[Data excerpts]
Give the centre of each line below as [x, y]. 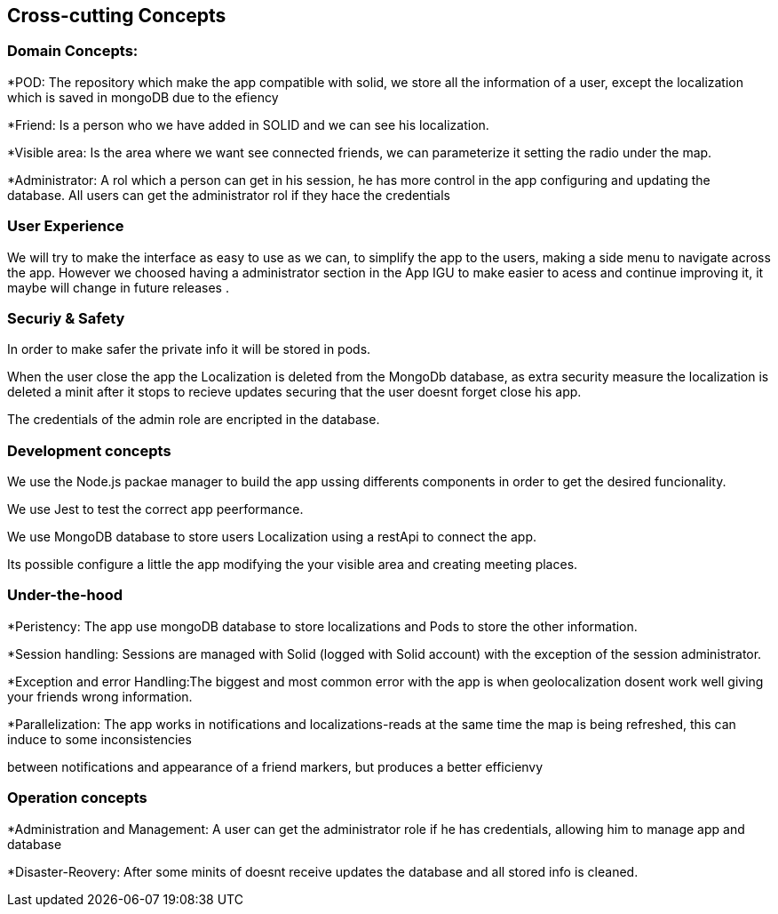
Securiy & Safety [66, 318]
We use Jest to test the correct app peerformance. [155, 509]
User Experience [66, 226]
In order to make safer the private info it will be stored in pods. [189, 349]
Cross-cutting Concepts [117, 16]
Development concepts [89, 450]
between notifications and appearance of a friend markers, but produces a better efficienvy [275, 766]
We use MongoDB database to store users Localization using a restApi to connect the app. [272, 537]
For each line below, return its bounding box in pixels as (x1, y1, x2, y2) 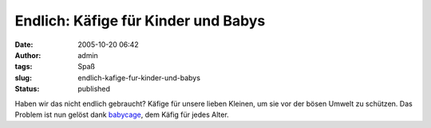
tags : (14, 62, 33, 72)
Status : (14, 84, 40, 94)
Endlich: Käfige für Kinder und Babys (14, 12, 266, 29)
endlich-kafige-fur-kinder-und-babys (77, 72, 201, 83)
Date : (14, 40, 34, 49)
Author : (14, 50, 42, 60)
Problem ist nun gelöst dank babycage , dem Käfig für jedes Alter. (14, 110, 229, 119)
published (77, 84, 111, 94)
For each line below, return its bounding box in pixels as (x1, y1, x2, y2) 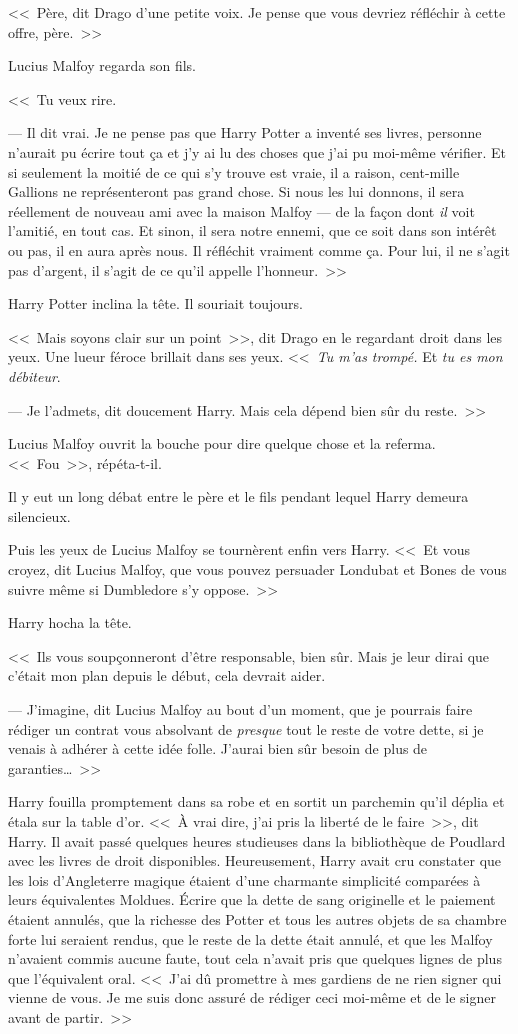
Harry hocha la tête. (8, 612, 132, 633)
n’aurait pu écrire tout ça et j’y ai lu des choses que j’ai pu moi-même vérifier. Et (8, 141, 506, 162)
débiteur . (8, 365, 61, 386)
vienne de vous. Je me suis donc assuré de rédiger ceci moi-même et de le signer (8, 987, 496, 1008)
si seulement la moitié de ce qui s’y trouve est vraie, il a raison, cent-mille (8, 161, 460, 182)
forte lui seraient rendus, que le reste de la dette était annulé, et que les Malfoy (8, 928, 493, 949)
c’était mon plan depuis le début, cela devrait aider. (8, 665, 326, 686)
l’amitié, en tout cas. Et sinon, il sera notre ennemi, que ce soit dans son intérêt (8, 220, 497, 241)
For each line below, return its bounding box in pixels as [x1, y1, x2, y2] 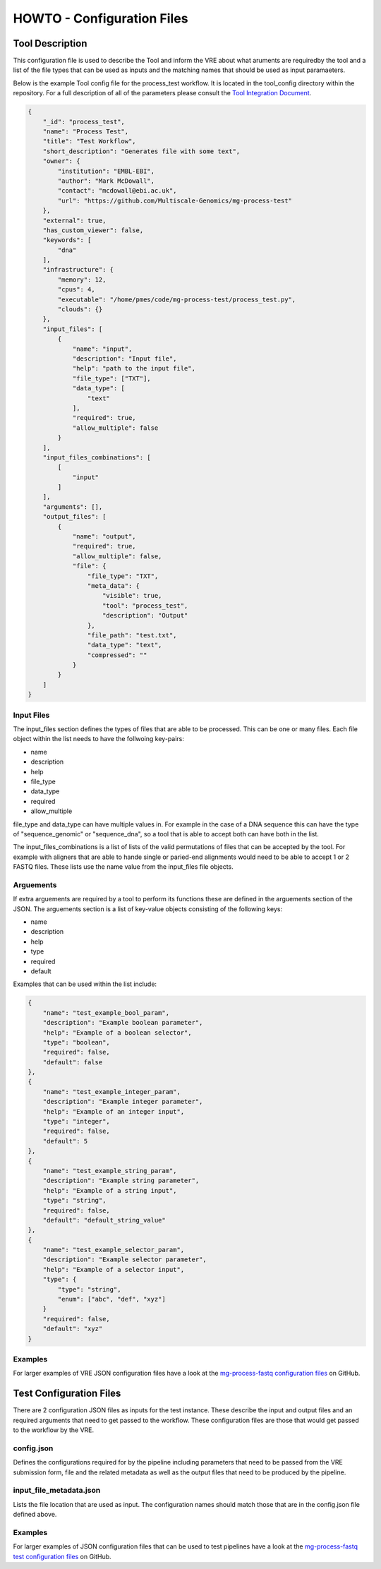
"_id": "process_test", [42, 117, 125, 126]
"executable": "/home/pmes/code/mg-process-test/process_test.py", [57, 295, 296, 303]
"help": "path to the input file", [72, 364, 195, 373]
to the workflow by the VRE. [13, 1426, 95, 1434]
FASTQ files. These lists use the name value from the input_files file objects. [13, 862, 234, 871]
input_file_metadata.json [13, 1486, 101, 1496]
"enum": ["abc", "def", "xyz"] [57, 1295, 166, 1304]
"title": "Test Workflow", [42, 138, 137, 145]
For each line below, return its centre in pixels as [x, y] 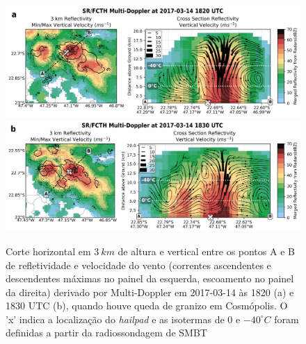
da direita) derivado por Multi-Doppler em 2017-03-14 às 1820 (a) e [150, 292]
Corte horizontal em [48, 251]
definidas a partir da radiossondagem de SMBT [106, 333]
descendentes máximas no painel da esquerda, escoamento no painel [150, 278]
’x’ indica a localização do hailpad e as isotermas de [115, 319]
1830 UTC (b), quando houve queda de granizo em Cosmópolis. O [147, 306]
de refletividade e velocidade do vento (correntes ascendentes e [138, 265]
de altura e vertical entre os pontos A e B [206, 251]
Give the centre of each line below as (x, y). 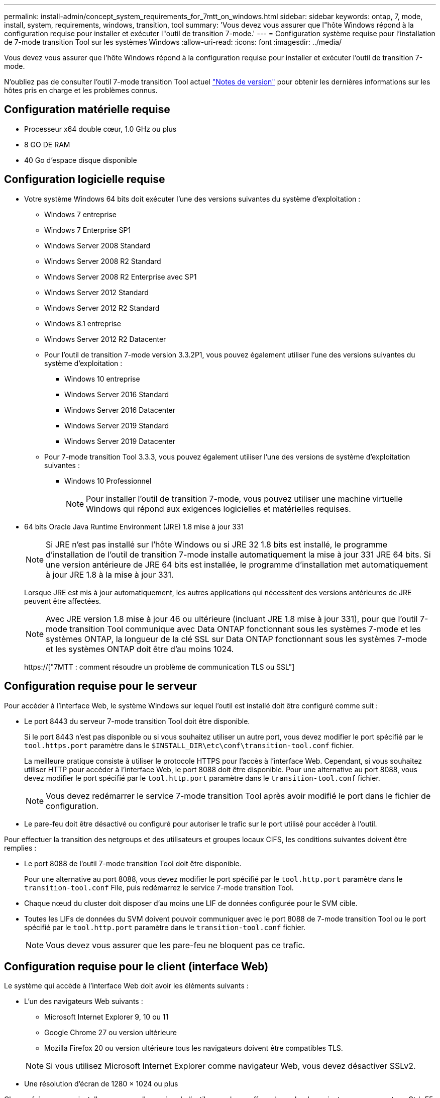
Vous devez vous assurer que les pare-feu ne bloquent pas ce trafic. (176, 945)
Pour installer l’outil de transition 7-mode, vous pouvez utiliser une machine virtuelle (244, 498)
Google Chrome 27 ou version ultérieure (111, 1033)
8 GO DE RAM (47, 144)
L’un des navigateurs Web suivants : (84, 1001)
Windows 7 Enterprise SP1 (88, 230)
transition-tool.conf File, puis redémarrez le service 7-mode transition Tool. (159, 887)
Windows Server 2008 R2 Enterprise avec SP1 (121, 277)
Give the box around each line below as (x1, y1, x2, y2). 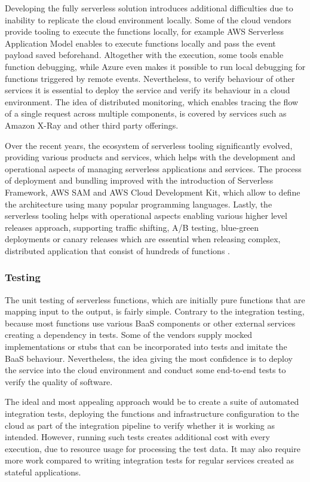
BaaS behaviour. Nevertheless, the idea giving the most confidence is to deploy (5, 352, 293, 364)
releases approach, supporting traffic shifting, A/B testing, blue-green (5, 221, 259, 233)
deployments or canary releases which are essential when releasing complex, (5, 233, 281, 245)
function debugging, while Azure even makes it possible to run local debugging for (5, 60, 306, 72)
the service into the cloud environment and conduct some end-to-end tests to (5, 364, 286, 376)
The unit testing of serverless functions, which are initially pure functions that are (5, 293, 305, 306)
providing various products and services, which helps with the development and (5, 151, 296, 163)
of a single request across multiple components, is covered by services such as (5, 107, 287, 120)
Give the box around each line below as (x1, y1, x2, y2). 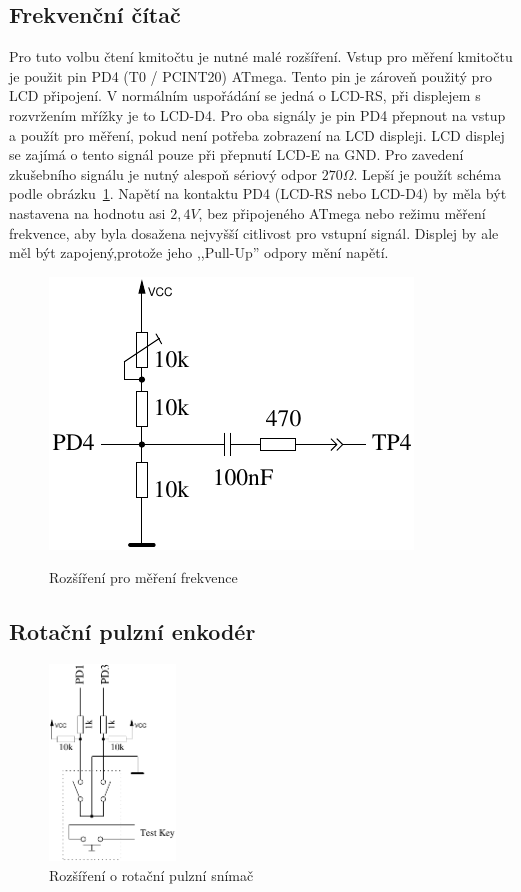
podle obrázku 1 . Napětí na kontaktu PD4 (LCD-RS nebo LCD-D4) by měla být (9, 183, 507, 204)
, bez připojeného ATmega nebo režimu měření (198, 202, 486, 223)
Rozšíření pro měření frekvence (49, 567, 238, 588)
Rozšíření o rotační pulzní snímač (49, 864, 254, 885)
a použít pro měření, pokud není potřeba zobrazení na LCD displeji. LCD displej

▶ **About this exercise**
Every line above that contains the word "testing" should be reported.

▶ **Response box**
releases approach, supporting traffic shifting, A/B testing, blue-green (5, 221, 259, 233)
The unit testing of serverless functions, which are initially pure functions that are (5, 293, 305, 306)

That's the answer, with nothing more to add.